Carlo ringraziò il Signore con un fugace segno della croce, si augurò solo che questo sopravvivesse come il primogenito. Avanzò emozionato e colmo di gioia ed osservò il secondo figlio: era molto più piccolo e gracile di Giuseppe, dai grandi occhi chiari e con una testa abbastanza grossa,  non molto rotondetto. La sua espressione si fece più pensierosa e preoccupata: anche gli altri che erano morti prematuramente, avevano presentato un aspetto malaticcio.

Letizia si rivolse al fratello uterino Luciano Fesch, arcidiacono di quella diocesi, il quale incrociò il suo sguardo e capì come doveva agire - Carlo, se permettete - esordì mettendo una mano sulla spalla del cognato - Io proporrei di battezzarlo subito, come abbiamo fatto con gli altri - riferì solamente, non voleva paragonarsi di certo all'uccello del malaugurio.

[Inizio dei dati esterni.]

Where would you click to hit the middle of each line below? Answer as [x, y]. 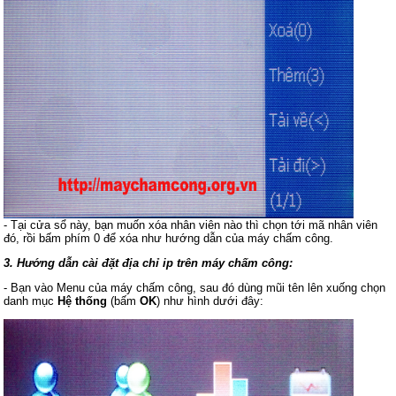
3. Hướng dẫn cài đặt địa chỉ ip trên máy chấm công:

Carlo annuì. Per ragioni di comodità decisero che sarebbe stato meglio battezzarlo in casa, dall'abate Gian Battista Diamante. Fu chiamato con il nome del prozio, ovvero Napoleone, come era consuetudine fare sull'isola con i secondogeniti, che era anche del primo figlio che ebbero poco dopo essersi sposati e che era morto prematuramente; mentre Giuseppe aveva ricevuto il nome del nonno.

"Sono sicura che ti porterà fortuna, mio piccolo leone" disse Letizia mettendolo nella culla, delicatamente "Il tuo ruggito ha battuto persino le campane" continuò fiduciosa, dandogli un caldo bacio sulla fronte e aggiustandogli la coperta che spostava sempre con le gambine. I familiari, accertatesi della salute del piccolo, più che sano, ribattezzarono formalmente il bambino un anno ed undici mesi dopo, il 21 luglio 1771.